Attention: Choosing the Relevant Context
Intuition: focus changes with the token
Section titled “Intuition: focus changes with the token”Attention lets each position decide which previous or neighboring tokens matter most. When translating a pronoun, the model may attend to a noun; when answering a question, it may attend to supporting evidence. The weights are dynamic: they depend on the actual input, not on a fixed rule.
行表示正在更新的 token,列表示它关注的上下文 token;颜色越深,权重越高。

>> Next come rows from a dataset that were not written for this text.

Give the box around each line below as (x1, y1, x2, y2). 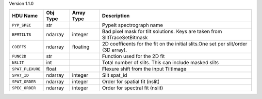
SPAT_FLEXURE (12, 66, 41, 71)
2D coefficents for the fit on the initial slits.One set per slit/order (102, 41, 247, 47)
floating (72, 43, 90, 50)
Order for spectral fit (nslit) (102, 85, 164, 91)
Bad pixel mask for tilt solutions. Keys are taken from (102, 28, 222, 35)
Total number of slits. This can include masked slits (102, 59, 219, 66)
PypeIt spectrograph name (102, 22, 164, 28)
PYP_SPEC (12, 22, 32, 28)
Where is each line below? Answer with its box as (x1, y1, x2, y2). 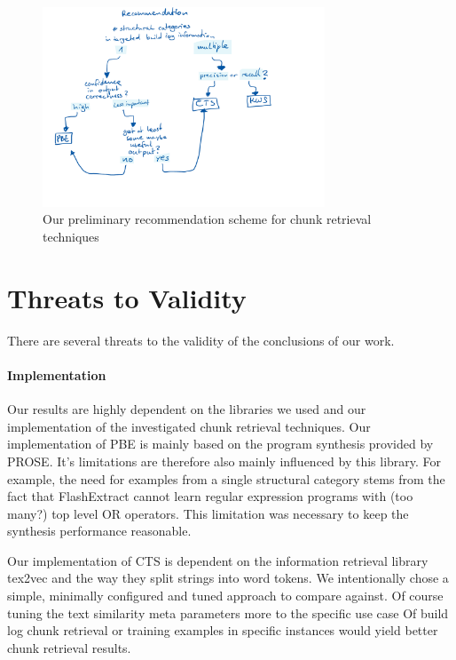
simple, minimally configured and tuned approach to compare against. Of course (7, 586, 444, 605)
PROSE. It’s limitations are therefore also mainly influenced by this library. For (7, 451, 442, 470)
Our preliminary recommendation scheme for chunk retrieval (43, 210, 372, 228)
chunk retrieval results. (7, 638, 131, 656)
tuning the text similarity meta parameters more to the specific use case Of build (7, 603, 449, 622)
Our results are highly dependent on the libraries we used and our (7, 400, 366, 418)
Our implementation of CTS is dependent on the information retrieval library (7, 551, 428, 569)
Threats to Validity (7, 279, 247, 315)
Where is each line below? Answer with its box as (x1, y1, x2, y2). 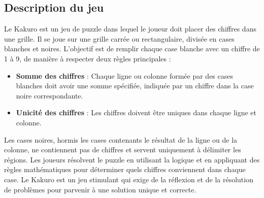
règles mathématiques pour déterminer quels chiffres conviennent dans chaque (4, 164, 246, 175)
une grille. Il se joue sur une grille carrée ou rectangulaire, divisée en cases (4, 33, 235, 44)
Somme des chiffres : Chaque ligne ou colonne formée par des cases (16, 70, 233, 81)
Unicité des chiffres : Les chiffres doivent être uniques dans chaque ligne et (16, 107, 257, 118)
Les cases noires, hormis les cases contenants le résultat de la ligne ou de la (4, 134, 238, 145)
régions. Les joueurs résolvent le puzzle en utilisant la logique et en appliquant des (4, 154, 260, 164)
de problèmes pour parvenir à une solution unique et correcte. (4, 184, 196, 194)
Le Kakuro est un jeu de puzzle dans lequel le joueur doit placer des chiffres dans (4, 23, 256, 34)
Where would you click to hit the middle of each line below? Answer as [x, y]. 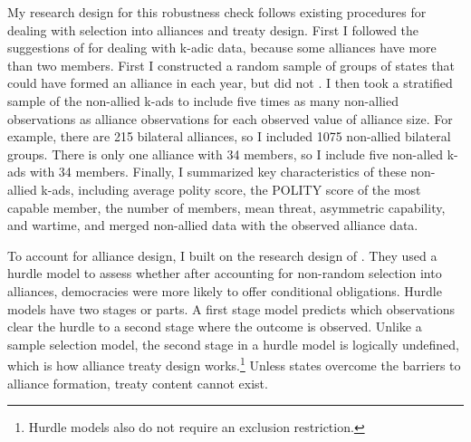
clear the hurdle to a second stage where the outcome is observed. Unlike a [215, 327]
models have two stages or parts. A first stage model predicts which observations [231, 308]
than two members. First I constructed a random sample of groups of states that [231, 65]
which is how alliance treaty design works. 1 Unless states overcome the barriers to [234, 364]
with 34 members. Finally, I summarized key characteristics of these [218, 172]
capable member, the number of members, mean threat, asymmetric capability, [226, 207]
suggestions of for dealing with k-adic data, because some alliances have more [222, 48]
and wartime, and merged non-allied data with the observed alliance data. [213, 225]
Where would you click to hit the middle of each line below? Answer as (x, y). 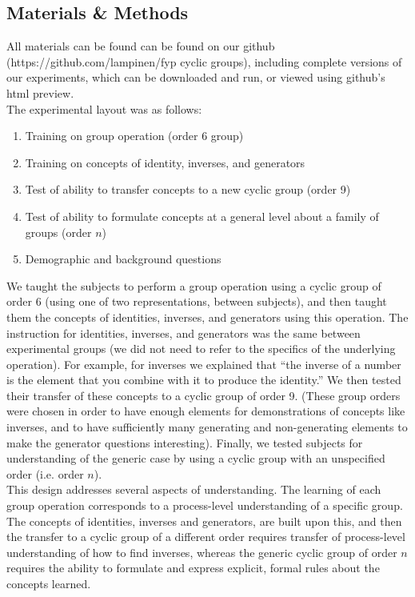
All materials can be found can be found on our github (141, 46)
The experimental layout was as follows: (104, 108)
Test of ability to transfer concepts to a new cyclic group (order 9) (188, 189)
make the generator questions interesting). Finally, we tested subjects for (185, 442)
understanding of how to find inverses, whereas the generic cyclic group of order (202, 552)
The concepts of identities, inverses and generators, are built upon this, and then (204, 521)
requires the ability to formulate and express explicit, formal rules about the (193, 568)
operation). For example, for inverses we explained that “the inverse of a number (204, 364)
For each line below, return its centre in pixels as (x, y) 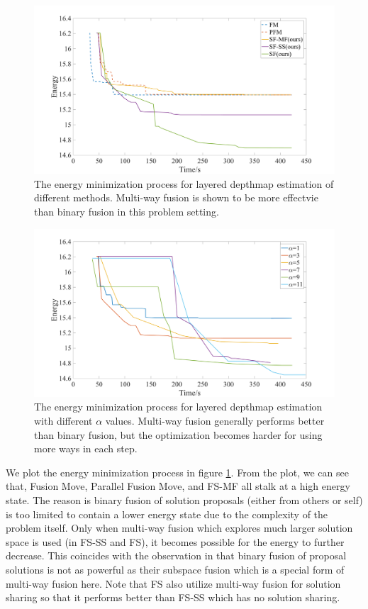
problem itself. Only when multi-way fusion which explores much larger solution (179, 528)
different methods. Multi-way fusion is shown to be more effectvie (176, 197)
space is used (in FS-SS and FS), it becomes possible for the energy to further (175, 541)
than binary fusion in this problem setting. (127, 212)
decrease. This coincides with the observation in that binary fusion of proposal (176, 555)
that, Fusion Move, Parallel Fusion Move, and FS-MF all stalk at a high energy (178, 486)
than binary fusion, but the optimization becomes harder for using (178, 434)
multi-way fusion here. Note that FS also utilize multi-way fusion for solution (173, 583)

| query \ key | 大 | 语言 | 模型 | 关注 | 上下文 | 生成 | 答案 |
|---|---|---|---|---|---|---|---|
| 大 | 1.00 | 0.00 | 0.00 | 0.00 | 0.00 | 0.00 | 0.00 |
| 语言 | 0.25 | 0.75 | 0.00 | 0.00 | 0.00 | 0.00 | 0.00 |
| 模型 | 0.12 | 0.38 | 0.50 | 0.00 | 0.00 | 0.00 | 0.00 |
| 关注 | 0.08 | 0.24 | 0.28 | 0.40 | 0.00 | 0.00 | 0.00 |
| 上下文 | 0.05 | 0.18 | 0.22 | 0.25 | 0.30 | 0.00 | 0.00 |
| 生成 | 0.04 | 0.12 | 0.20 | 0.18 | 0.26 | 0.20 | 0.00 |
| 答案 | 0.03 | 0.10 | 0.22 | 0.12 | 0.23 | 0.18 | 0.12 |
Engineering view: Q, K, V and the quadratic bottleneck
Section titled “Engineering view: Q, K, V and the quadratic bottleneck”Each token is projected into Query, Key, and Value vectors. Query-Key similarities become a softmax distribution; the output is a weighted sum of Values. Multi-head attention repeats this operation so different heads can learn different relations.

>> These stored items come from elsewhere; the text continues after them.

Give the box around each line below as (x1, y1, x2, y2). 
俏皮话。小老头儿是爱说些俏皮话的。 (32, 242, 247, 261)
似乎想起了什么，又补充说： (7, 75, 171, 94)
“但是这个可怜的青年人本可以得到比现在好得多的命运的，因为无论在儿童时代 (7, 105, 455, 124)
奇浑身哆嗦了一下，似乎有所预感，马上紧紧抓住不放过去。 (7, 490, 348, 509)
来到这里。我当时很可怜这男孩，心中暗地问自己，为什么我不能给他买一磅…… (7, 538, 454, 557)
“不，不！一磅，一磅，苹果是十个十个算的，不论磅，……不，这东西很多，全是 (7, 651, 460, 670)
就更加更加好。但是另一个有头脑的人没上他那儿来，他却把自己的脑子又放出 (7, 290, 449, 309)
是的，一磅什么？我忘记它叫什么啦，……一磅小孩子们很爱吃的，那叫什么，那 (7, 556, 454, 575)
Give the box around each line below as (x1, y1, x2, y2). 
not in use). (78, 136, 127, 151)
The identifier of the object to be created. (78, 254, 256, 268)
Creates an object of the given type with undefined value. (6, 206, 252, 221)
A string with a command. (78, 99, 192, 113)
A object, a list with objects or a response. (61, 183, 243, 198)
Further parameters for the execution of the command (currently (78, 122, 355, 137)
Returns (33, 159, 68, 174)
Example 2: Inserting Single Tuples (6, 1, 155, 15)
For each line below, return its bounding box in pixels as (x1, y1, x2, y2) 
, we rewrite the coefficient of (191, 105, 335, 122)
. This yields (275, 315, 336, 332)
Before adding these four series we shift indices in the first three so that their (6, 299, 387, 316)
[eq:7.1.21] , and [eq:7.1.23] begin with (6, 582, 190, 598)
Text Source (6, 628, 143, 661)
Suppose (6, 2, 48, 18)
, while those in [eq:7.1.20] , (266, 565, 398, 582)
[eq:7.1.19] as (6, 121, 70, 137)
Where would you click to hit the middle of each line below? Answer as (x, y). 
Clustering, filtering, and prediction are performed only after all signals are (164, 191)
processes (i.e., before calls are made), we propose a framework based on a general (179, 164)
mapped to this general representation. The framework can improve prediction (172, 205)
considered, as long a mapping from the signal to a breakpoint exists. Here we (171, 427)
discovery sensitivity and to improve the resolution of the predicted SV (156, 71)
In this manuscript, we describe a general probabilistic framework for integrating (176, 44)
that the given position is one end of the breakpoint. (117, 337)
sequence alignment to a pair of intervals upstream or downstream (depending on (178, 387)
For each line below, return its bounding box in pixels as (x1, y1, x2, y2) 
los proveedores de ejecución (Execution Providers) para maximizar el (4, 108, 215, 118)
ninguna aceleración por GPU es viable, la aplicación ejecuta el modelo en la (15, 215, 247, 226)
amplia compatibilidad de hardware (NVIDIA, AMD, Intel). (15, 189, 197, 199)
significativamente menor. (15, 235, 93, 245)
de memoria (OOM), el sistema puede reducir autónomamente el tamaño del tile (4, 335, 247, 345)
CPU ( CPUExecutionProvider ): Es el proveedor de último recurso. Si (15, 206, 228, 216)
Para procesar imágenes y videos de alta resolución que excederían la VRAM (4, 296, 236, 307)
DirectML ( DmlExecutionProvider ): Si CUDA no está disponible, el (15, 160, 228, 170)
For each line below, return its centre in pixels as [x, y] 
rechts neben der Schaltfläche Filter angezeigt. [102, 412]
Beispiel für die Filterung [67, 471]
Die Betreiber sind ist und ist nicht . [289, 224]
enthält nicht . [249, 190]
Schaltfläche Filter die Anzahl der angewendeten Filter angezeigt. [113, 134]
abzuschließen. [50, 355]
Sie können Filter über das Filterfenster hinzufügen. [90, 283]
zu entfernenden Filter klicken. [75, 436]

Full self-attention scales roughly with sequence length squared. Inference systems therefore use KV cache, efficient kernels, grouped-query attention, sliding windows, or sparse patterns to keep latency and memory manageable.
References
- Attention Is All You Need
The foundational paper that introduced the Transformer architecture. The authors replaced RNNs and CNNs entirely with attention mechanisms, proposing multi-head self-attention and positional encoding. It dramatically outperformed prior models on machine translation. Every major LLM today is built on this architecture.

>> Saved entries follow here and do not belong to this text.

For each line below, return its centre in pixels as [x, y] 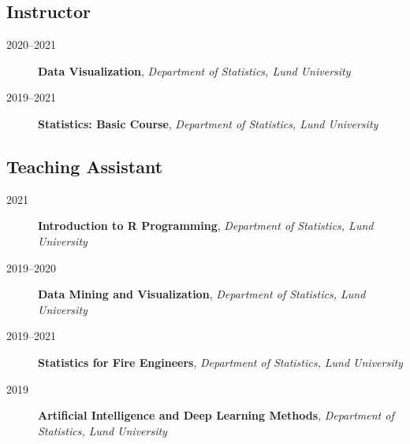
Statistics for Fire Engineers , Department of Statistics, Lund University [220, 362]
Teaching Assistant [85, 166]
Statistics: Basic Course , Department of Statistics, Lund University [208, 123]
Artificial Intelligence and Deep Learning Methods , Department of [216, 415]
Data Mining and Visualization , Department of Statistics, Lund [202, 294]
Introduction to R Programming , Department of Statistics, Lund [206, 226]
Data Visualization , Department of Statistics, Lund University [194, 70]
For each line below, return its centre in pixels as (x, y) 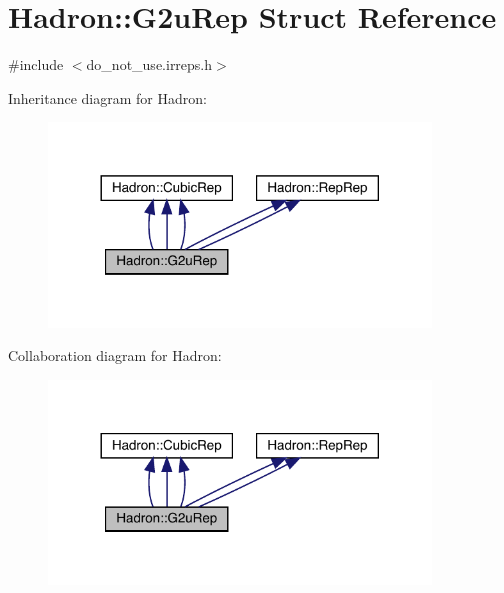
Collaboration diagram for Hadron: (115, 355)
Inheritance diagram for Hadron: (107, 97)
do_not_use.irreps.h (149, 64)
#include (36, 64)
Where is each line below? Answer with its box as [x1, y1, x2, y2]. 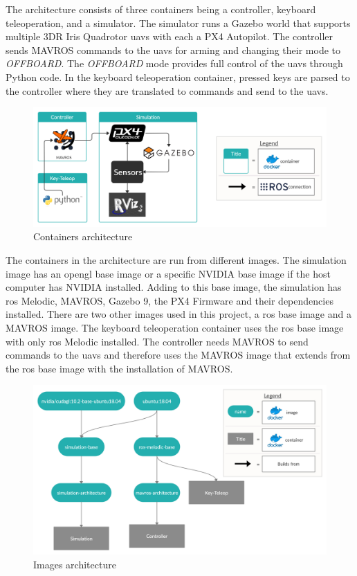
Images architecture [33, 557, 116, 572]
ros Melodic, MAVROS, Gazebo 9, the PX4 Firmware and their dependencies [6, 293, 333, 307]
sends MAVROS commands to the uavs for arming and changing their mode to [6, 42, 341, 57]
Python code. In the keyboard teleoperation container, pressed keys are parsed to [6, 69, 350, 84]
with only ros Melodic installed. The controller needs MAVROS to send [6, 334, 309, 348]
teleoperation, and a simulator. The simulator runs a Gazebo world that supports [6, 15, 351, 30]
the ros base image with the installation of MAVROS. [6, 361, 233, 375]
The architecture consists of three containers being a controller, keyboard [6, 2, 316, 16]
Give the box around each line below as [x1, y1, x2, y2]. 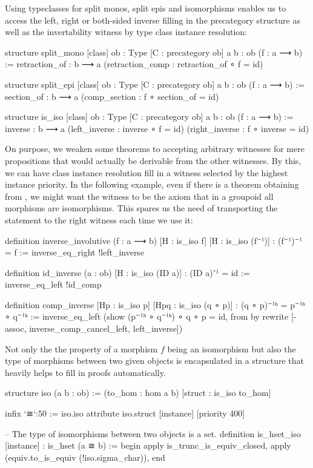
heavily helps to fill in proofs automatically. [5, 366, 166, 378]
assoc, [5, 322, 27, 335]
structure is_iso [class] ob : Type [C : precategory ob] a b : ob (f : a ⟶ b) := [5, 110, 294, 123]
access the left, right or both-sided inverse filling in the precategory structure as [5, 13, 300, 26]
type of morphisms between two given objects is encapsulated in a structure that [5, 354, 305, 367]
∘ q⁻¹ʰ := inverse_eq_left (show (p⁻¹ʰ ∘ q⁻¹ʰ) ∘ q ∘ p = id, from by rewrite [5, 310, 289, 323]
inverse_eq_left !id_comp [5, 278, 102, 291]
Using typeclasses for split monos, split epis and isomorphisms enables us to [5, 2, 286, 14]
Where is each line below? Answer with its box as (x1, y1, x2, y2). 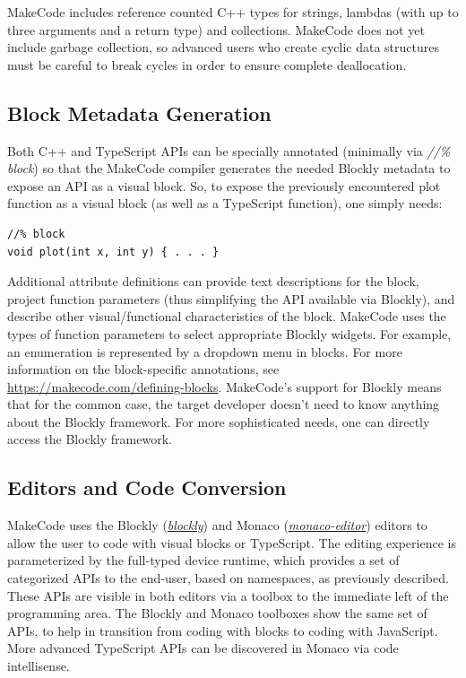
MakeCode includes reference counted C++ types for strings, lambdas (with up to (7, 3, 459, 21)
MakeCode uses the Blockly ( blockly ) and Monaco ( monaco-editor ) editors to (7, 516, 427, 535)
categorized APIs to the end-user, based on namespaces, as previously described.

- Neural Machine Translation by Jointly Learning to Align and Translate
The seminal attention mechanism paper (pre-Transformer). The authors found that seq2seq's fixed-length bottleneck vector limited translation quality, and proposed letting the decoder dynamically attend to all encoder hidden states when generating each word. This idea directly evolved into Transformer self-attention.